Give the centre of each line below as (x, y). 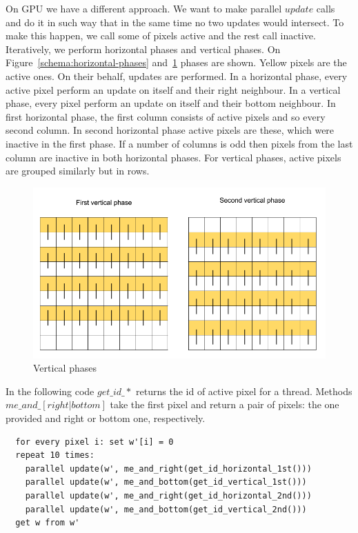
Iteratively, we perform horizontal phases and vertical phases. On (143, 49)
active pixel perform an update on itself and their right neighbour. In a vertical (173, 89)
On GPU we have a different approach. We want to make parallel (144, 8)
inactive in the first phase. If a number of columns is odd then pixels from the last (179, 143)
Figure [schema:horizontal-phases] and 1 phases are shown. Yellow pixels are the (176, 62)
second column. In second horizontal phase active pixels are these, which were (170, 130)
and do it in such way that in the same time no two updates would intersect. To (175, 22)
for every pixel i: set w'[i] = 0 (95, 442)
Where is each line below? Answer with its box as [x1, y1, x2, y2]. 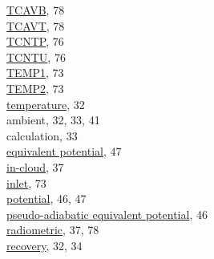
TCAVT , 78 [6, 17, 65, 34]
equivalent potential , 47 [6, 143, 122, 160]
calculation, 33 [6, 127, 78, 144]
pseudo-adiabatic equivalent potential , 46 [6, 205, 208, 222]
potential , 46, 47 [6, 190, 87, 207]
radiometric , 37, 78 [6, 221, 99, 238]
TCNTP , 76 [6, 33, 64, 50]
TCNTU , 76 [6, 48, 66, 65]
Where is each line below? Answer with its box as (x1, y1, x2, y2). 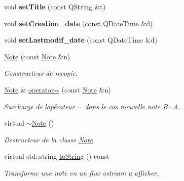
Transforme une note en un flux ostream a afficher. (4, 167, 159, 178)
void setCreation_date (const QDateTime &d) (4, 18, 153, 28)
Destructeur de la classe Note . (4, 134, 95, 144)
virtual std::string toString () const (4, 151, 110, 161)
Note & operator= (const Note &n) (4, 84, 111, 94)
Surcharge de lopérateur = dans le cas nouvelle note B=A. (4, 101, 181, 111)
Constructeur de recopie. (4, 68, 78, 78)
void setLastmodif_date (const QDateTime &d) (4, 35, 157, 45)
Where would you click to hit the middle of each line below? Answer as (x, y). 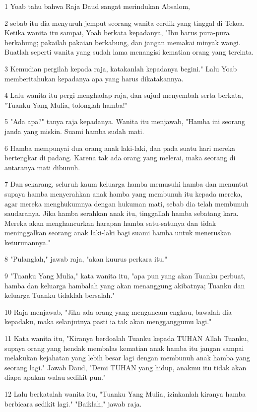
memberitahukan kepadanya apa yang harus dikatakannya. (94, 78)
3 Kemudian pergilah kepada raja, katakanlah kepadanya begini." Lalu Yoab (121, 68)
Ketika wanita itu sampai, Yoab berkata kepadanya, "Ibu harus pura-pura (117, 33)
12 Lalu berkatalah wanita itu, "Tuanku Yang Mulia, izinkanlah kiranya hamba (125, 394)
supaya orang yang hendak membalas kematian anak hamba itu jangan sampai (124, 348)
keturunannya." (28, 242)
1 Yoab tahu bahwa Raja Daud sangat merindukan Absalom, (97, 6)
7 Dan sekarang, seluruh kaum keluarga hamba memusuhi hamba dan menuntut (127, 184)
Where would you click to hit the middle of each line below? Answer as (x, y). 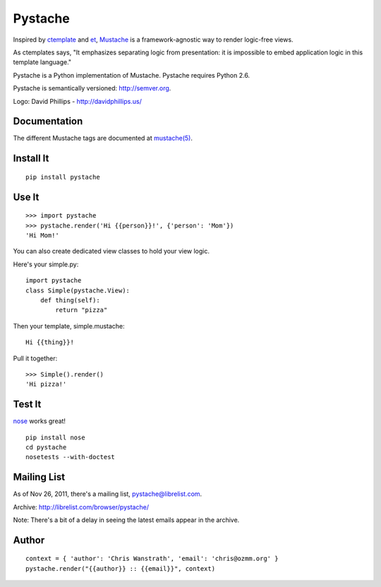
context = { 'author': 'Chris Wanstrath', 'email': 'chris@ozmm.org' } (152, 559)
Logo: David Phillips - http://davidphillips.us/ (78, 101)
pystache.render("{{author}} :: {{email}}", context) (120, 568)
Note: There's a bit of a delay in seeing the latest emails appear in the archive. (126, 520)
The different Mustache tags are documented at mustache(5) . (103, 138)
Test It (27, 404)
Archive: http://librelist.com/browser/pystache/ (81, 507)
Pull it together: (35, 358)
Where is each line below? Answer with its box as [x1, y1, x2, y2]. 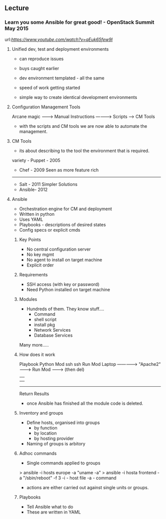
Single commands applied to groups [26, 460, 101, 466]
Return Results [19, 390, 50, 397]
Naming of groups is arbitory [26, 440, 86, 446]
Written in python [19, 211, 55, 217]
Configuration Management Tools [11, 104, 80, 110]
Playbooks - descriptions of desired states [19, 221, 106, 228]
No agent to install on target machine [26, 257, 103, 262]
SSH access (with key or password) [26, 281, 100, 287]

• WHAT TO DO:
Check each line of the records for the string "kepadanya" and copy those that have it.

• ANSWER BOX:
memberitahukan kepadanya apa yang harus dikatakannya. (94, 78)
3 Kemudian pergilah kepada raja, katakanlah kepadanya begini." Lalu Yoab (121, 68)
Ketika wanita itu sampai, Yoab berkata kepadanya, "Ibu harus pura-pura (117, 33)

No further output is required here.